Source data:
::::::::::

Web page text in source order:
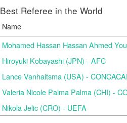
Best Referee in the World
Name
Mohamed Hassan Hassan Ahmed
Hiroyuki Kobayashi (JPN) - AFC
Lance Vanhaitsma (USA) -
Valeria Nicole Palma Palma (CHI) -
Nikola Jelic (CRO) - UEFA
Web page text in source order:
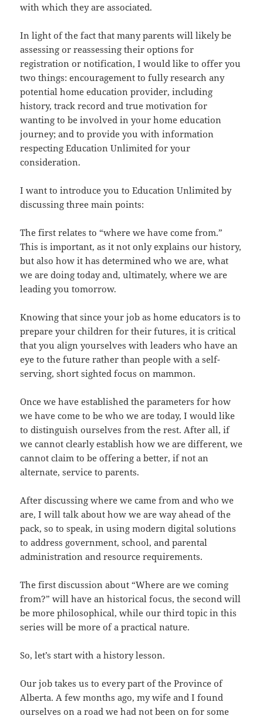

::::::::::

The task:
With the images excluded, output every record verbatim.

Answer area:
Web page text in source order:
Best Referee in the World
Name
Mohamed Hassan Hassan Ahmed
Hiroyuki Kobayashi (JPN) - AFC
Lance Vanhaitsma (USA) -
Valeria Nicole Palma Palma (CHI) -
Nikola Jelic (CRO) - UEFA
Web page text in source order:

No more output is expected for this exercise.